WHAT IS EXPECTED »
An exact reproduction of the lines below, from the first through the one with "https://pmc.ncbi.nlm.nih.gov/articles/PMC7125382/", is the whole answer; pictures have no place in it.

SOURCE DATA »
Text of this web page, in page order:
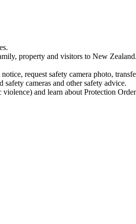
property and visitors to New Zealand.
request safety camera photo,
cameras and other safety advice.
and learn about Protection
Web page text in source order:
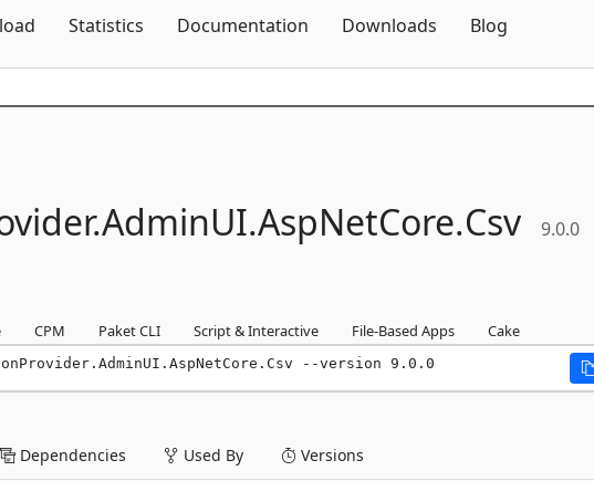
Statistics Documentation Downloads Blog
AdminUI.AspNetCore.Csv 9.0.0
CPM Paket CLI Script & Interactive File-Based Apps Cake
--version 9.0.0
Dependencies Used By Versions
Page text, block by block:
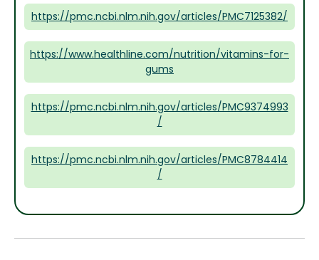
https://pmc.ncbi.nlm.nih.gov/articles/PMC7125382/
https://www.healthline.com/nutrition/vitamins-for-
gums
https://pmc.ncbi.nlm.nih.gov/articles/PMC9374993
/
https://pmc.ncbi.nlm.nih.gov/articles/PMC8784414
/
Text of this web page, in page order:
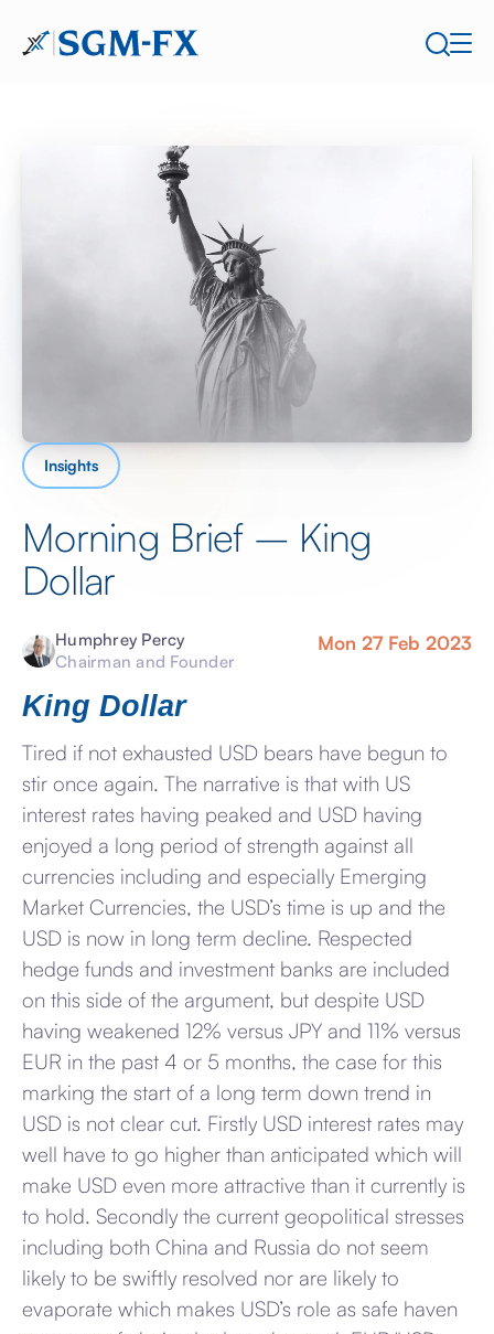
Insights
Morning Brief – King
Dollar
Humphrey Percy
Chairman and Founder
Mon 27 Feb 2023
King Dollar
Tired if not exhausted USD bears have begun to
stir once again. The narrative is that with US
interest rates having peaked and USD having
enjoyed a long period of strength against all
currencies including and especially Emerging
Market Currencies, the USD’s time is up and the
USD is now in long term decline. Respected
hedge funds and investment banks are included
on this side of the argument, but despite USD
having weakened 12% versus JPY and 11% versus
EUR in the past 4 or 5 months, the case for this
marking the start of a long term down trend in
USD is not clear cut. Firstly USD interest rates may
well have to go higher than anticipated which will
make USD even more attractive than it currently is
to hold. Secondly the current geopolitical stresses
including both China and Russia do not seem
likely to be swiftly resolved nor are likely to
evaporate which makes USD’s role as safe haven
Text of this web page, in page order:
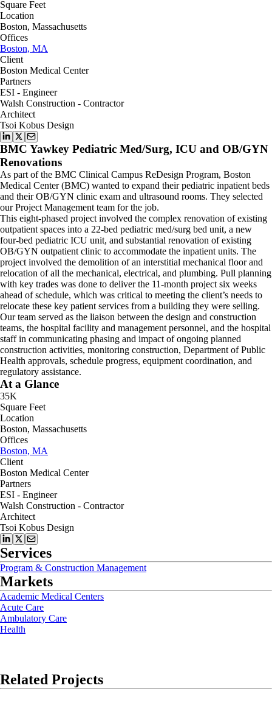
Square Feet
Location
Boston, Massachusetts
Offices
Boston, MA
Client
Boston Medical Center
Partners
ESI - Engineer
Walsh Construction - Contractor
Architect
Tsoi Kobus Design
BMC Yawkey Pediatric Med/Surg, ICU and OB/GYN
Renovations
As part of the BMC Clinical Campus ReDesign Program, Boston
Medical Center (BMC) wanted to expand their pediatric inpatient beds
and their OB/GYN clinic exam and ultrasound rooms. They selected
our Project Management team for the job.
This eight-phased project involved the complex renovation of existing
outpatient spaces into a 22-bed pediatric med/surg bed unit, a new
four-bed pediatric ICU unit, and substantial renovation of existing
OB/GYN outpatient clinic to accommodate the inpatient units. The
project involved the demolition of an interstitial mechanical floor and
relocation of all the mechanical, electrical, and plumbing. Pull planning
with key trades was done to deliver the 11-month project six weeks
ahead of schedule, which was critical to meeting the client’s needs to
relocate these key patient services from a building they were selling.
Our team served as the liaison between the design and construction
teams, the hospital facility and management personnel, and the hospital
staff in communicating phasing and impact of ongoing planned
construction activities, monitoring construction, Department of Public
Health approvals, schedule progress, equipment coordination, and
regulatory assistance.
At a Glance
35K
Square Feet
Location
Boston, Massachusetts
Offices
Boston, MA
Client
Boston Medical Center
Partners
ESI - Engineer
Walsh Construction - Contractor
Architect
Tsoi Kobus Design
Services
Program & Construction Management
Markets
Academic Medical Centers
Acute Care
Ambulatory Care
Health
Related Projects
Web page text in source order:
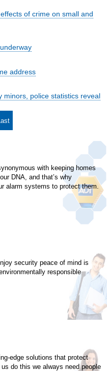
of crime on small and
address
minors, police statistics reveal
with keeping homes
DNA, and that’s why
alarm systems to protect them.
security peace of mind is
responsible
edge solutions that protect
do this we always need people
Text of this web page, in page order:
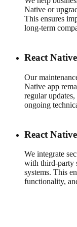
Native or
This ensures
long-term
React
Our
Native app
regular
ongoing
React
We integrate
with third-party
systems. This
functionality,
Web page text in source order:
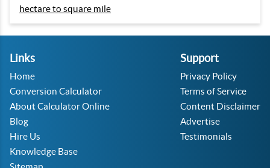
hectare to square mile
Links
Home
Conversion Calculator
About Calculator Online
Blog
Hire Us
Knowledge Base
Support
Privacy Policy
Terms of Service
Content Disclaimer
Advertise
Testimonials
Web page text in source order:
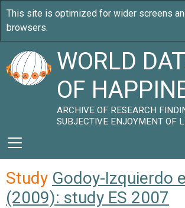
WORLD
OF
ARCHIVE OF RESEARCH
SUBJECTIVE ENJOYMENT OF
Study Godoy-Izquierdo
(2009): study ES 2007
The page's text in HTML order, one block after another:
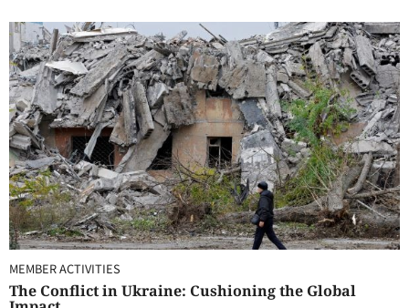
MEMBER ACTIVITIES
The Conflict in Ukraine: Cushioning the Global
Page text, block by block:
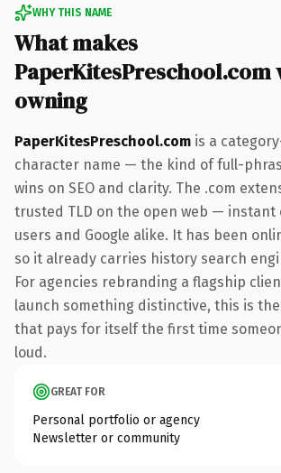
WHY THIS NAME
What makes
PaperKitesPreschool.com
owning
PaperKitesPreschool.com is a
character name — the kind of full-
wins on SEO and clarity. The .com
trusted TLD on the open web —
users and Google alike. It has been
so it already carries history search
For agencies rebranding a flagship
launch something distinctive, this is
that pays for itself the first time
loud.
GREAT FOR
Personal portfolio or agency
Newsletter or community
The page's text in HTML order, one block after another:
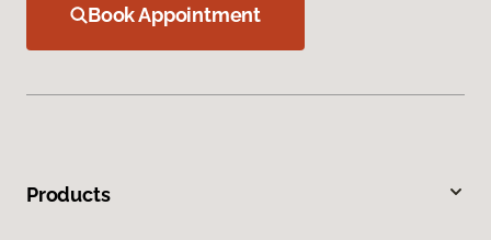
Book Appointment
Products
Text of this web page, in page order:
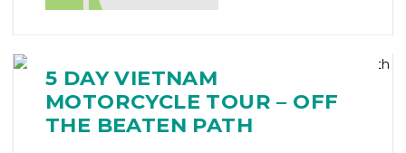
5 DAY VIETNAM
MOTORCYCLE TOUR – OFF
THE BEATEN PATH
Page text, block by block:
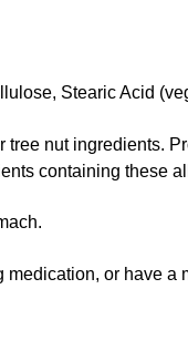
Stearic Acid
nut ingredients.
containing these
or have a
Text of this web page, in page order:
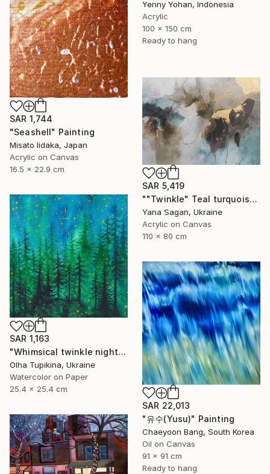
Yenny Yohan, Indonesia
Acrylic
100 x 150 cm
Ready to hang
SAR 1,744
"Seashell" Painting
Misato Iidaka, Japan
Acrylic on Canvas
16.5 x 22.9 cm
SAR 5,419
""Twinkle" Teal turquoise gray acrylic abstract" Painting
Yana Sagan, Ukraine
Acrylic on Canvas
110 x 80 cm
SAR 1,163
"Whimsical twinkle night sky and pine trees forest" Painting
Olha Tupikina, Ukraine
Watercolor on Paper
25.4 x 25.4 cm
SAR 22,013
"유수(Yusu)" Painting
Chaeyoon Bang, South Korea
Oil on Canvas
91 x 91 cm
Ready to hang
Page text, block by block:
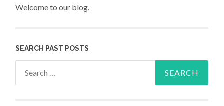
Welcome to our blog.
SEARCH PAST POSTS
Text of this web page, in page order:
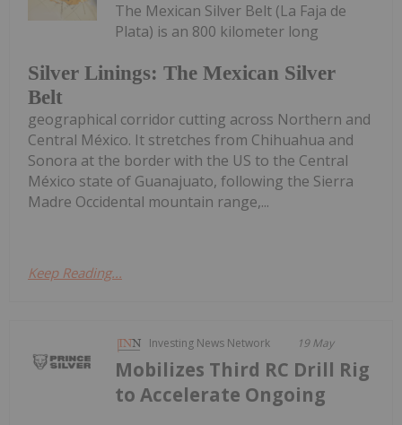
Silver Linings: The Mexican Silver
Belt
The Mexican Silver Belt (La Faja de
Plata) is an 800 kilometer long
geographical corridor cutting across Northern and
Central México. It stretches from Chihuahua and
Sonora at the border with the US to the Central
México state of Guanajuato, following the Sierra
Madre Occidental mountain range,...
Keep Reading...
Investing News Network 19 May
Mobilizes Third RC Drill Rig
to Accelerate Ongoing
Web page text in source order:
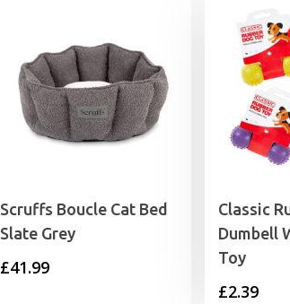
Scruffs Boucle Cat Bed
Slate Grey
£41.99
Classic
Dumbell
Toy
£2.39

RESULT BELOW »
Text of this web page, in page order:
property and visitors to New Zealand.
request safety camera photo,
cameras and other safety advice.
and learn about Protection
Web page text in source order:
Statistics Documentation Downloads Blog
AdminUI.AspNetCore.Csv 9.0.0
CPM Paket CLI Script & Interactive File-Based Apps Cake
--version 9.0.0
Dependencies Used By Versions
Page text, block by block:
https://pmc.ncbi.nlm.nih.gov/articles/PMC7125382/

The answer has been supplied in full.